BEGIN SOURCE MATERIAL
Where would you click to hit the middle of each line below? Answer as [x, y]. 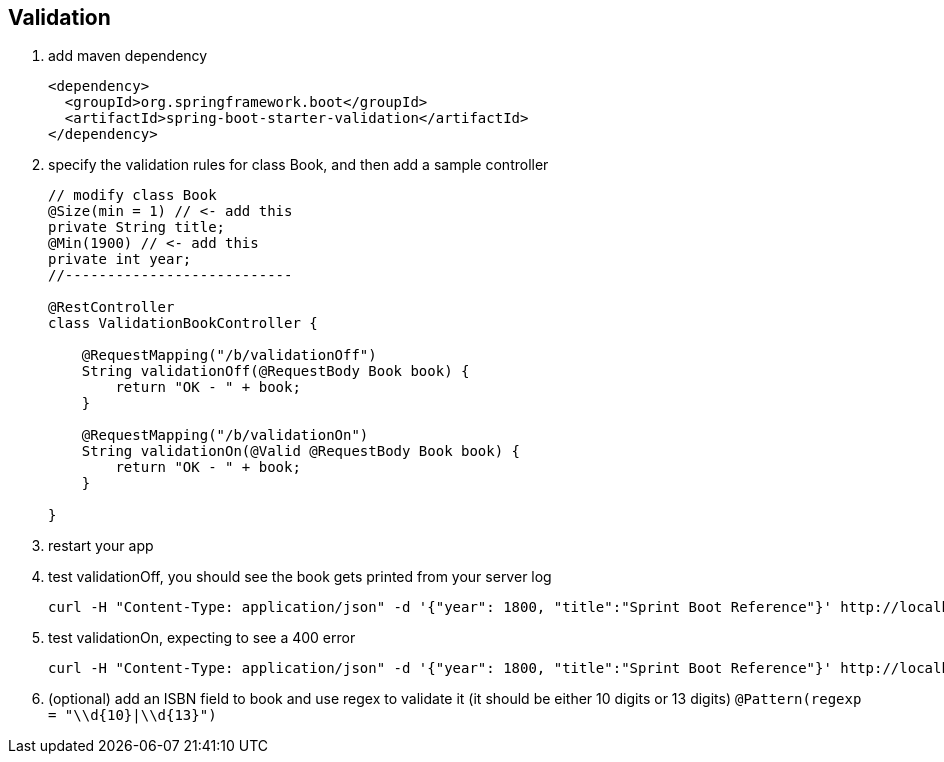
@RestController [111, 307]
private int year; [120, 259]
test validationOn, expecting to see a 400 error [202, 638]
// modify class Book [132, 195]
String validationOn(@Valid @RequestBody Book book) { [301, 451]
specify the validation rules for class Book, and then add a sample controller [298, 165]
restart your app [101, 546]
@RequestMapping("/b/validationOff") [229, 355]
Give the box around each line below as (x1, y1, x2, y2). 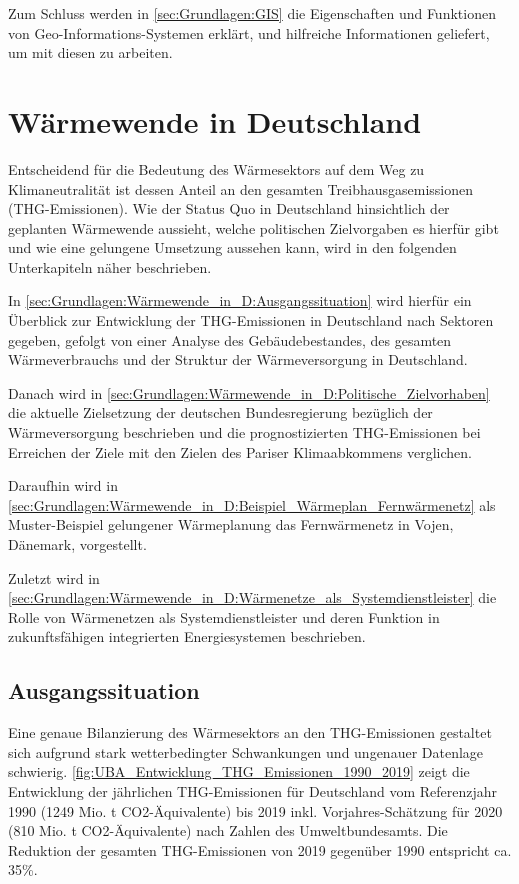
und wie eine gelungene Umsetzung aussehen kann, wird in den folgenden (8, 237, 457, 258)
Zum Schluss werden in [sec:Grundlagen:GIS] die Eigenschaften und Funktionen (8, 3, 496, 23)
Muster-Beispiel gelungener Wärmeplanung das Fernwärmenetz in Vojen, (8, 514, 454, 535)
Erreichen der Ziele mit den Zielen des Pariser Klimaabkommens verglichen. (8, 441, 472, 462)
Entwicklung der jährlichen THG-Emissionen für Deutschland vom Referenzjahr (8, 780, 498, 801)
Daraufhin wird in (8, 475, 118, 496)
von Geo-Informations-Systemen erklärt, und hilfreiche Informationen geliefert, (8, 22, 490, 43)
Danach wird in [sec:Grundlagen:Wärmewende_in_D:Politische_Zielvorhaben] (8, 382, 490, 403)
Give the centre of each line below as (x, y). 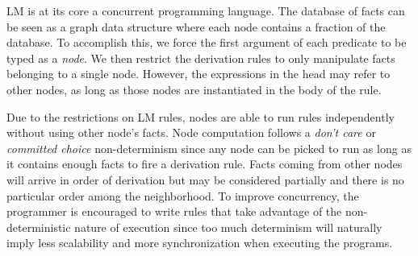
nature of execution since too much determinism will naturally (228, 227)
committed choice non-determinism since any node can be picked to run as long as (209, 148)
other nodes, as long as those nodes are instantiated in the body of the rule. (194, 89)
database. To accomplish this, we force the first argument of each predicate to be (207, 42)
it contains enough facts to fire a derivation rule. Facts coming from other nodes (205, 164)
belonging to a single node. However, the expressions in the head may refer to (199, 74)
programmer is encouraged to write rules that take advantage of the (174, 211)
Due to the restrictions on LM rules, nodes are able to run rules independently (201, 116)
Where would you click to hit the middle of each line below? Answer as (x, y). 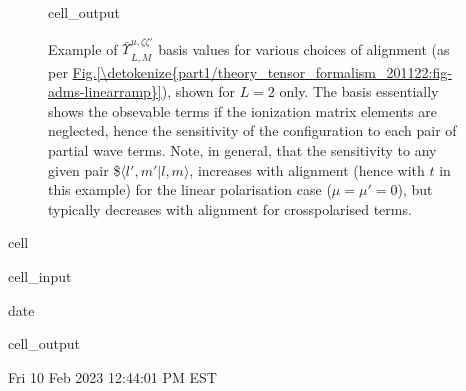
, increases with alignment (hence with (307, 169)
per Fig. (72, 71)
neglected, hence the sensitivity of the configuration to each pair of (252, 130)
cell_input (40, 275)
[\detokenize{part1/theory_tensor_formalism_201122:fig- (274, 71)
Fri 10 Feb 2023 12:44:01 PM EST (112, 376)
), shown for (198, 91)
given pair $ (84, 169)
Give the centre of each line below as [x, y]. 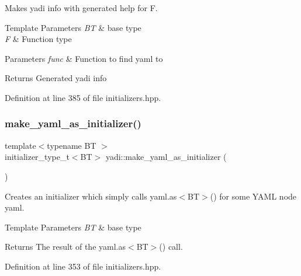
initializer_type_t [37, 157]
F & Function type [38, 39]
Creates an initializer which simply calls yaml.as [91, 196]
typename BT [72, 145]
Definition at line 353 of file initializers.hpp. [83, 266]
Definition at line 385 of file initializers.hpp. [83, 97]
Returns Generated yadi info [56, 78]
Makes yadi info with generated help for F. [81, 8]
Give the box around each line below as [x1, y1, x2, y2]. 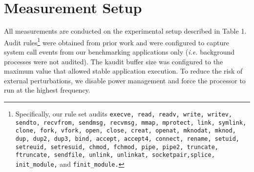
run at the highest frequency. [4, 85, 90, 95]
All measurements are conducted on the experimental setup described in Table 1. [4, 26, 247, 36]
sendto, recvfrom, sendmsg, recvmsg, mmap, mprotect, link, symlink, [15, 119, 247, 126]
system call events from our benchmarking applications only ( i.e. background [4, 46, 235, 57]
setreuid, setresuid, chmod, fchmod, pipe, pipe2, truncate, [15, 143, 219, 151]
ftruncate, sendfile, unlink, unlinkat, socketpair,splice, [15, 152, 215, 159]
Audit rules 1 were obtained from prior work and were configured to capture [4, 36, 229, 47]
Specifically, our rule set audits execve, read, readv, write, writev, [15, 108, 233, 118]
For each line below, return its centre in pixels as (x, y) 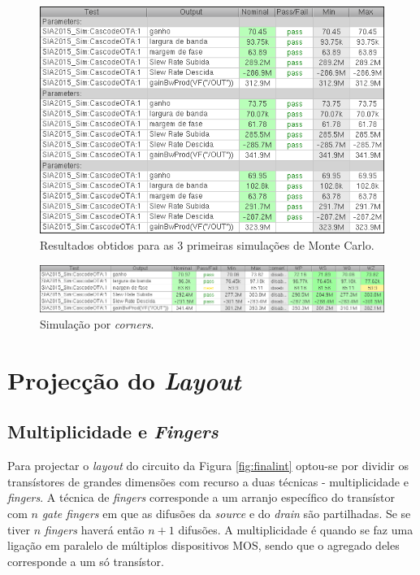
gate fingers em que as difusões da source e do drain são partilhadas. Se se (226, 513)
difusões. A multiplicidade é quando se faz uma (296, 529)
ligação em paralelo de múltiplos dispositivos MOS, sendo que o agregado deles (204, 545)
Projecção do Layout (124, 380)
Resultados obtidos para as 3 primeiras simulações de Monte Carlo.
END SOURCE MATERIAL
BEGIN SOURCE MATERIAL
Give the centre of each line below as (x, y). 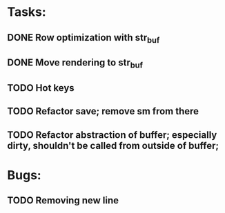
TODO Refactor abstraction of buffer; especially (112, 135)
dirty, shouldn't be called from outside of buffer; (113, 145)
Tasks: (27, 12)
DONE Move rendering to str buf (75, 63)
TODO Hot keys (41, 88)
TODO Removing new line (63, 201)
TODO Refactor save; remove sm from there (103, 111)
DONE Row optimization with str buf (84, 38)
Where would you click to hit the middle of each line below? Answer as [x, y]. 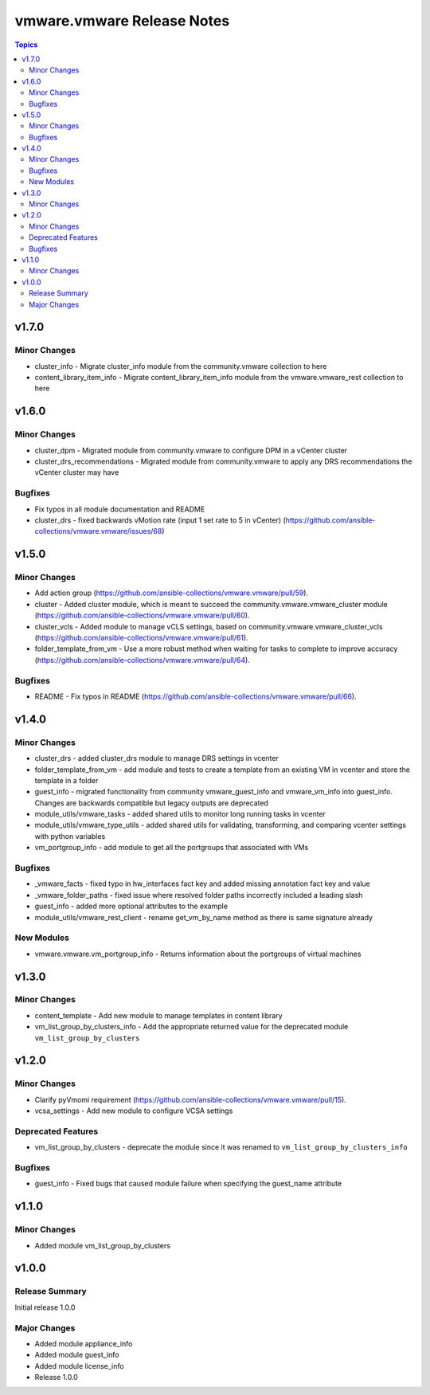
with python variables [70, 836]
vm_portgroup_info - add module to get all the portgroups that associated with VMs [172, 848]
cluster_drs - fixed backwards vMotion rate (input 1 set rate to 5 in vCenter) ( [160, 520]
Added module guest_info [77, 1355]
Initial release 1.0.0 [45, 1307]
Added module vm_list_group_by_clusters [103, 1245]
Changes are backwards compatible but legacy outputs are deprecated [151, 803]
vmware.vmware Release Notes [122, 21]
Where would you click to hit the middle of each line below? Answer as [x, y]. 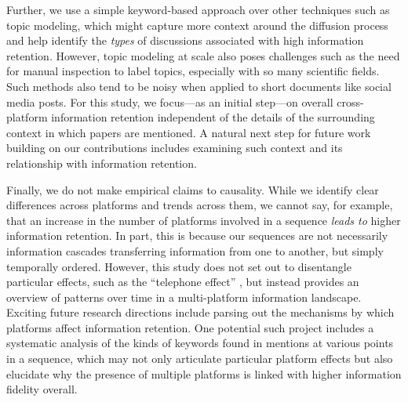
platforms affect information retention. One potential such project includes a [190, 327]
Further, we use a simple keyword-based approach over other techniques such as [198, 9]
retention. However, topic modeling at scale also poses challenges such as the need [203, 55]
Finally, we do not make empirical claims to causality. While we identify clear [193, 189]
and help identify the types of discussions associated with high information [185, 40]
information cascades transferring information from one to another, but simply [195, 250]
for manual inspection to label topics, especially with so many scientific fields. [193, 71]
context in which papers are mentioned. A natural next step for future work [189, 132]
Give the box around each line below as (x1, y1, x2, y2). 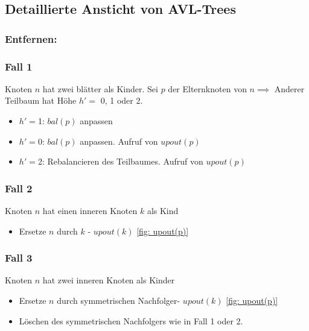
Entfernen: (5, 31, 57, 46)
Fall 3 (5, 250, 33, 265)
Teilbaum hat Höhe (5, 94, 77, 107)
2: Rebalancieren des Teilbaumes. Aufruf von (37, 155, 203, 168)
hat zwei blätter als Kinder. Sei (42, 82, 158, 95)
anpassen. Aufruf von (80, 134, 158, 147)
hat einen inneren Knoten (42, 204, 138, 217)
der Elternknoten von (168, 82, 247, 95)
END SOURCE MATERIAL
## WHAT THE TASK REQUIRES
Read through the entries above and copy each line that has the string "since" in it.

## RESULT FOR THIS TASK
nature of execution since too much determinism will naturally (228, 227)
committed choice non-determinism since any node can be picked to run as long as (209, 148)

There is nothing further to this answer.